Le début du parcours s’effectuait dans le bois, à l’abri sous les arbres, mais rapidement, la végétation verdoyante a fait place à une sorte de désert de roches et d’herbes sèches. Il faut dire que rendus à 2000 mètres, il n’y a plus grand’ plantes qui accepte de pousser. La vue que nous avions sur l’Émilie-Romagne, d’un côté, et sur la Toscane, de l’autre, était plutôt impressionnante, bien que quelques légers nuages de brume nous empêchaient de voir parfaitement l’horizon. Paraît-il que du haut du Monte Cimone, il est possible d’apercevoir la mer. Nous n’avons pas pu le vérifier de nos yeux vus, mais laissez-moi en douter… Certains ont dû confondre les vagues sensuelles des monts et des vallées avec les ondes silencieuses de la Méditerranée. Un mirage est si vite arrivé.

Au sommet du Monte Cimone, le plus haut de l’Émilie-Romagne, je le rappelle, se trouve une station d’observation météorologique qui, je l’avoue, ruine un peu le paysages. Mais y trône également une sympathique et minuscule chapelle à l’intérieur de laquelle jouent sans relâche d’apaisants chants grégoriens. Nous avons donc savouré notre petit pique-nique assis sur le parvis de la chapelle, bercés par les voix antiques qui résonnaient dans le paysage sans fin.
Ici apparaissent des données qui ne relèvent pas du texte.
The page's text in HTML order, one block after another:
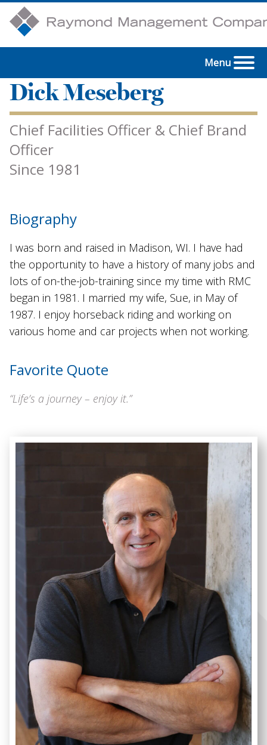
Menu
Dick Meseberg
Chief Facilities Officer & Chief Brand
Officer
Since 1981
Biography
I was born and raised in Madison, WI. I have had
the opportunity to have a history of many jobs and
lots of on-the-job-training since my time with RMC
began in 1981. I married my wife, Sue, in May of
1987. I enjoy horseback riding and working on
various home and car projects when not working.
Favorite Quote
“Life’s a journey – enjoy it.”

La descente fut plus difficile que la montée. Le sol rocailleux était glissant et je me suis joliment plantée deux fois – j’ai ainsi appris à mes dépens qu’il ne faut pas se moucher en descendant une côte, car si on perd l’équilibre, nos deux bras ne sont pas disponibles pour nous aider à le rattraper. Je peux vous garantir qu’en prévision de notre prochaine excursion, nous allons nous procurer des bâtons de marche… À défaut d’en avoir cette fois-là, je me suis ruiné les genoux et les chevilles. Les muscles des cuisses, qui ont travaillé plus souvent qu’à leur tour, me font encore souffrir.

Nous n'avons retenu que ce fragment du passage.